For the purpose of the Data Protection Acts 1988 and 2003 (as amended) and from 25 May 2018, the General Data Protection Regulation (the GDPR) (the Acts) Chalmin Data Protection and Business Consultancy Ltd trading as Chalmin Data Privacy of 3003 Euro Business Park, Little Island, Cork is both the Controller and Processor of Data.
Our data protection contact may be contacted at firstname.lastname@example.org
Information we may collect from you
We collect Data from you which you volunteer when you provide such Data to us, or via our services with which you interact. We may also be given other Data relating to you by other persons, or we may obtain such other Data about you as may be provided to us in the course of our legitimate business activities.
We may collect and process Data, including the following in the course of providing services to you, which could contain your personal data:
Your full name; your address; your various email addresses; your various phone numbers including mobile phone number; financial information about you, including your bank account details, credit card details, debit card details or other payment details, details of contracts you have entered with third parties for us to provide services to you, details of your driving licence, details of your passport and all other Data which you ask us to process on your behalf, or which is necessary for us to process in order for us to fulfil our role as providing a service to you.
We may also process other data, which is not personal data.
When you access our website your device’s browser provides us with information such as your IP address, browser type, access time and referring URL which is collected and used to compile statistical data. This information may be used to help us to improve our website and the services we offer, and to offer services to you.
What information about you do we obtain from others?
When you use our e learning platform, we may obtain the following categories of personal data from others:
E mail address and name from your Employer to enable you to take the online course and for us to issue the Certificate for training records.
Security and where we store your Data
We are committed to protecting the security of your Data. We use a variety of security technologies and procedures to help protect your Data from unauthorised access and use. As effective as modern security practices are, no physical or electronic security system is entirely secure. We cannot guarantee the complete security of our databases, nor can we guarantee that information you supply will not be intercepted while being transmitted to us over the Internet. We will continue to revise policies and implement additional security features as new technologies become available.
The transmission of information via the internet is not completely secure and may involve the transfer of data to countries outside of the European Economic Area (EEA). This occurs typically through use of cloud solutions for web hosting, email hosting or proprietary software solutions delivered to us through the Cloud. We do not however authorise any third party to use your Data for their own purposes. Non-EEA countries may not provide an adequate level of protection in relation to processing your personal data.
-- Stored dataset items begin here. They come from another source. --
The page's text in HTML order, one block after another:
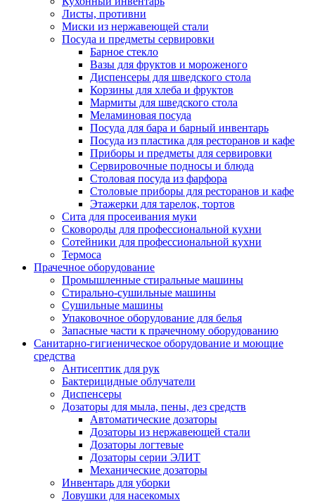
Листы, противни
Миски из нержавеющей стали
Посуда и предметы сервировки
Барное стекло
Вазы для фруктов и мороженого
Диспенсеры для шведского стола
Корзины для хлеба и фруктов
Мармиты для шведского стола
Меламиновая посуда
Посуда для бара и барный инвентарь
Посуда из пластика для ресторанов и кафе
Приборы и предметы для сервировки
Сервировочные подносы и блюда
Столовая посуда из фарфора
Столовые приборы для ресторанов и кафе
Этажерки для тарелок, тортов
Сита для просеивания муки
Сковороды для профессиональной кухни
Сотейники для профессиональной кухни
Термоса
Прачечное оборудование
Промышленные стиральные машины
Стирально-сушильные машины
Сушильные машины
Упаковочное оборудование для белья
Запасные части к прачечному оборудованию
Санитарно-гигиеническое оборудование и моющие
средства
Антисептик для рук
Бактерицидные облучатели
Диспенсеры
Дозаторы для мыла, пены, дез средств
Автоматические дозаторы
Дозаторы из нержавеющей стали
Дозаторы логтевые
Дозаторы серии ЭЛИТ
Механические дозаторы
Инвентарь для уборки
Ловушки для насекомых

By submitting your data, you agree to this transfer, storing and processing. The sharing, storage and processing of your personal data/ information will predominantly take place within the EEA.
Although we will do our best to protect your Data, we cannot guarantee the security of your Data transmitted to us. Any transmission of data is at your own risk. Once we receive your Data, we use appropriate security measures to seek to prevent unauthorised access.
Uses made of your Data
We use your Data that we hold to:
- In our legitimate interest of advertising our services, provide you with information, products or services that you request from us or which we feel may interest you, where you have consented to be contacted for such purposes (our list of services below);
- carry out our obligations arising from any contracts entered into between you and us;
- comply with legislation; and/or
- notify you about changes to our services.
List of services
We provide data privacy and data protection business solutions and consultancy services and e learning and training programs.
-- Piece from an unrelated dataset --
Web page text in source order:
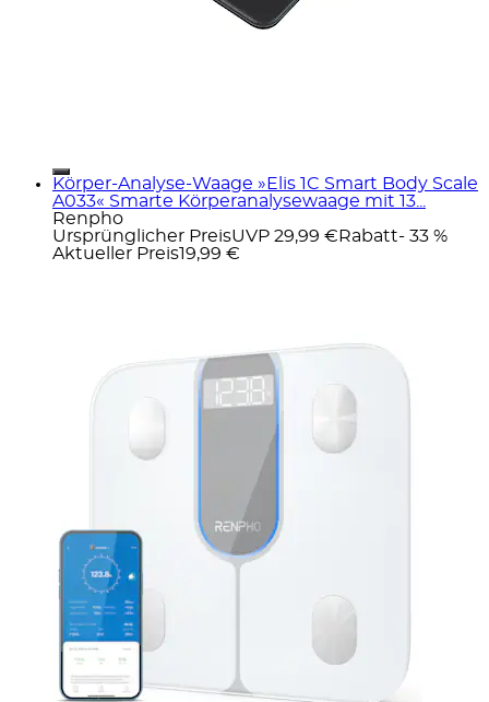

We may use your data to send you information relating to our services, events and products which may be of interest to you. If you do not want us to use your Data in this way, please notify us to that effect. You can contact us as set out at the end of this Privacy Notice.
We keep your Data for as long as is necessary for the performance of the contract between you and us and to comply with our legal obligations. If you no longer want us to use your Data to provide this service to you, you can request that we erase your Data and close your account with us. Please note that if you request the erasure of your Data:
- We may retain some of your Data as necessary for our legitimate business interests, such as fraud detection and prevention and enhancing safety.
- We may retain and use your Data to the extent necessary to comply with our legal obligation. For example, we may keep some of your information for legal reporting purposes and audit purposes.
- Because we maintain our records to protect from accidental or malicious loss and destruction, residual copies of your Data may not be removed from our backup systems for a limited period of time.
Disclosure of your information
We may disclose your Data to third parties who provide a service to us or in the event that we sell or buy any business or assets, in which case we may disclose your Data to the prospective seller or buyer of such business or assets or if we are under a duty to disclose or share your Data in order to comply with any legal obligation, or to protect our rights, property, or safety of staff or customers. Currently we disclose your Data to the following providers.
We may share your personal data with provide you with our services. For example, our web hosting provider and our IT service providers.
We may share your information with selected third parties including:
- Business partners, suppliers and sub-contractors for the performance of any contract we enter into with them or you.
- Third parties with whom: (i) we need to share your information to facilitate transactions you have requested, and (ii)you ask us to share your information
- Statutory and regulatory bodies (including central and local government) and law enforcement authorities in order to comply with any applicable laws, grant applications and / or court orders
- Service providers who provide us with marketing including, Wi Fi services, website and online platforms, and subcontractors who provide a service to us, and sub processors.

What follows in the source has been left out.